Крымов сам пишет сценарии собственных спектаклей. Сейчас вышла потрясающая, на мой взгляд, книга «Своими словами», где включены 9 таких сценариев. Мы как раз ее презентовали. Я еще до сих пор под впечатлением от «Костика» — нового спектакля, который он показал по мотивам «Чайки». Там Шамраев — такой конферансье, связывающий историю. Нет, это гениальное произведение.
Всё, что делает Крымов, гениально. Такое у меня ощущение. Это гениально именно потому, что это абсолютно ново. Хотя я не исключаю того, что это может восприниматься как эклектика. Например, в «Борисе» — там собраны все образцы трэша, кича, и это безумно трогательно. Но всё-таки это работает. Понимаете, Крымов берет краски откуда хочет. Даже меня привлек в актеры, что, в общем, фантастика. Но, тем не менее, всё вместе работает. «Все тут» — потрясающий спектакль.

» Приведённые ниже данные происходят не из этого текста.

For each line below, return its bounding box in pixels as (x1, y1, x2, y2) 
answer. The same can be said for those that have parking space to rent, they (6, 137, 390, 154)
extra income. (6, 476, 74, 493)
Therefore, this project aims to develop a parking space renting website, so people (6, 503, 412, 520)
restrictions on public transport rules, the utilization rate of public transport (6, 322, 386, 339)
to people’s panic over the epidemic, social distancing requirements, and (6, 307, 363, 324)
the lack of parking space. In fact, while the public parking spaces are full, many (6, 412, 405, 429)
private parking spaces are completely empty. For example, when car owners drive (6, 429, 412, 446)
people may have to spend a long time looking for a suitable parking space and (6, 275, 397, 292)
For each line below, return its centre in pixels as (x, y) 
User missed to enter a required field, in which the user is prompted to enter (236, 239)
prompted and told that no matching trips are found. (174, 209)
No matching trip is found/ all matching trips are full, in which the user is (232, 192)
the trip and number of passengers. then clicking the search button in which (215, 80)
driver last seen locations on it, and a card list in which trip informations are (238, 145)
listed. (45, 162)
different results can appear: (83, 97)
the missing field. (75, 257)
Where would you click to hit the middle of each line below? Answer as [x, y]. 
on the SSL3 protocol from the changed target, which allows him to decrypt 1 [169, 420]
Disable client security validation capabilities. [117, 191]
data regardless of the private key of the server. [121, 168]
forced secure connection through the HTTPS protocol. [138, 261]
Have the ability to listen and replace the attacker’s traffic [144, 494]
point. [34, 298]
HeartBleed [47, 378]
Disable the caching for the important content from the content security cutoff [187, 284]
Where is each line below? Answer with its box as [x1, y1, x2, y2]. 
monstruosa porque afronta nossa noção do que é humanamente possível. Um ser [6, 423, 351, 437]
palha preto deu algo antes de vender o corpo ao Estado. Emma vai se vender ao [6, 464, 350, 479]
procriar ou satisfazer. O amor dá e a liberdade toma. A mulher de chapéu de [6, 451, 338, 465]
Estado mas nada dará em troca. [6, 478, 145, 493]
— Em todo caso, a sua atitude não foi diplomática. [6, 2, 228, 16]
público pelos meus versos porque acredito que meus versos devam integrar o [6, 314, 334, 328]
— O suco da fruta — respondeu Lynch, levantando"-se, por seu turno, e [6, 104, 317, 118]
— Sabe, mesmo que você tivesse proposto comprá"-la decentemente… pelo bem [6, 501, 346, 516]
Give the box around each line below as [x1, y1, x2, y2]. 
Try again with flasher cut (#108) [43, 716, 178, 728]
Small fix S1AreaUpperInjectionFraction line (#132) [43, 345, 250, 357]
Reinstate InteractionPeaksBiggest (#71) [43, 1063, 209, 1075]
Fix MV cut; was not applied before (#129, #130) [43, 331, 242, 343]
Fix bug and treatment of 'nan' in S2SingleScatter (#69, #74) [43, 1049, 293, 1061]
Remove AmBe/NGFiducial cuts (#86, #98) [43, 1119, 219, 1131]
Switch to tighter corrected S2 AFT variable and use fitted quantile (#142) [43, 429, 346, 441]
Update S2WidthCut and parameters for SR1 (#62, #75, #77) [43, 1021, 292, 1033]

Да, сейчас такое время, когда театр выходит на совершенно новый уровень. Одной из попыток такого выхода — нащупать этот новый стиль — был Гришковец. Но это, мне кажется, получился всё-таки скорее стендап, чем театр. Крымов нащупывает новое, еще более оригинальное. Это, безусловно, театр. Это живая стихия театра. Там нет драматургии. Вернее, драматургия отчасти импровизируется, как положено в комедии масок (площадки для импровизации там разбросаны по всей пьесе), либо она перефразируется, переписывается.
Конечно, театр Крымова эмоционалистский. Это именно набрать эмоцию — иногда самыми грубыми, иногда очень тонкими приемами. Но в любом случае, театр Крымова, театрального художника по первому роду занятий — это удивительный синтез абсолютно всех средств: музыки, живописи, сценического монтажа — всех. И, конечно, он потрясающе придумывает декорации, когда уже сам руководит художником, беря его, рекрутируя часто из числа учеников.

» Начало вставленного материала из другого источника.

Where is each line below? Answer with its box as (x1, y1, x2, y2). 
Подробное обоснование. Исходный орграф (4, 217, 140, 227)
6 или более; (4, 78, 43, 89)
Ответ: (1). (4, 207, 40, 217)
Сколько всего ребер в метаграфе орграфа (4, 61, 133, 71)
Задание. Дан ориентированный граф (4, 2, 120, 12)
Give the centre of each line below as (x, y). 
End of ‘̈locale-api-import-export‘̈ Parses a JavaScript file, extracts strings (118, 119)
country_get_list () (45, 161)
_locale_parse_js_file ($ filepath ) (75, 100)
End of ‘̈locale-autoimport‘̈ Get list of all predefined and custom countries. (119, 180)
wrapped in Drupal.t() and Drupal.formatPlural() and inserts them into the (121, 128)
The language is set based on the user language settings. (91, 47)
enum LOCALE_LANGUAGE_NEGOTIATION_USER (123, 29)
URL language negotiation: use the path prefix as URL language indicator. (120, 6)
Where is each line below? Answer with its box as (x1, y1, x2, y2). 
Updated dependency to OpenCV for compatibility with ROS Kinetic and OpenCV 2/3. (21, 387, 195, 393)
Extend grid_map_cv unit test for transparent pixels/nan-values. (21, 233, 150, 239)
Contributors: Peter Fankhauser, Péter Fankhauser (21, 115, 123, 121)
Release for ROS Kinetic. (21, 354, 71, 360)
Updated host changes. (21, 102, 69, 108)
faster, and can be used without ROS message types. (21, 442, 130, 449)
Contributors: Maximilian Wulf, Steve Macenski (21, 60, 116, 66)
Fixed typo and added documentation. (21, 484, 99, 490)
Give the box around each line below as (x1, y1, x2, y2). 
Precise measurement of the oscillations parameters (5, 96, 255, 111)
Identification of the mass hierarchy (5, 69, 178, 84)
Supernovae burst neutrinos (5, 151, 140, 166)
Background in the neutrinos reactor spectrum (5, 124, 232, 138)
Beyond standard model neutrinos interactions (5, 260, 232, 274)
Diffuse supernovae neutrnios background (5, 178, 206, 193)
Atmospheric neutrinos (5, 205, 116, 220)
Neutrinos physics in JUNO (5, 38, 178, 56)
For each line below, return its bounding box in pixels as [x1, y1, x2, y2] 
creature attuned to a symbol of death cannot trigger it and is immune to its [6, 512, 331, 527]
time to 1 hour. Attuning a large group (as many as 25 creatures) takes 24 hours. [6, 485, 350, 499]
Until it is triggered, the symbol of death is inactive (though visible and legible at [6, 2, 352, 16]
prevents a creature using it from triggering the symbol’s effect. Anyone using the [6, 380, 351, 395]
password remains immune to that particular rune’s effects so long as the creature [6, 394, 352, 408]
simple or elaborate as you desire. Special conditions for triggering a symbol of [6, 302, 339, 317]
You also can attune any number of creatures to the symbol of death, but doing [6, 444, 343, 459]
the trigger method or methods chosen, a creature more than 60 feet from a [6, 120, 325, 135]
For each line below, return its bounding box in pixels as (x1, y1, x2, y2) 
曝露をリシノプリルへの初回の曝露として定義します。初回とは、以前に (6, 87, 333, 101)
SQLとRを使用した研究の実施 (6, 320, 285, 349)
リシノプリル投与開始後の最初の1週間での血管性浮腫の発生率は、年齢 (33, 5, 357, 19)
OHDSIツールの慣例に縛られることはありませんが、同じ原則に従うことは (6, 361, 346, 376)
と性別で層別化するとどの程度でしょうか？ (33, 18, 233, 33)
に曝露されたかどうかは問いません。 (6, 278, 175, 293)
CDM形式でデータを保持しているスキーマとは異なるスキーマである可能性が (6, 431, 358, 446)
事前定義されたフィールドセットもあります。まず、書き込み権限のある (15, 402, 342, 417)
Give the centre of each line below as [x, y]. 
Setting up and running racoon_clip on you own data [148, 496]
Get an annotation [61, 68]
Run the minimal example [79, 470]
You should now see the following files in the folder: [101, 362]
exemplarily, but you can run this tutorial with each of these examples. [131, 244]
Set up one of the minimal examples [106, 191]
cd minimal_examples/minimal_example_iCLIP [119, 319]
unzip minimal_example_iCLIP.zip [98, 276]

Кроме того, у него очень размытые границы между жанрами. У него огромная жанровая палитра. Он щедро черпает из самой сентиментальной мелодрамы, из гротеска, из фарса. В «Моцарте», в этом «Дон Жуане», в новом спектакле, есть полная буффонада. И Фоменки с удовольствием вкладываются в это.
Но в основе стоит, конечно, прежде всего, насколько я понимаю, необычайно острое чувство театра как единственного места, где есть жизнь. Во всех остальных пространствах преобладает смерть. В транспорте, в природе, в пейзаже, в сельском хозяйстве человек не живет, а только умирает. A театр — это такое пятно света, в котором происходит жизнь. Недолго, 3 часа, но происходит.
Кто из режиссеров для него ориентир? Я думаю, всё-таки, конечно, Эфрос, отец, с его необычайной человечностью. Cтрелер, наверное. Брук, наверное. Брехт, очень интересно преломленный. Но не Любимов ни в коем случае. Любимову он как бы враждебен.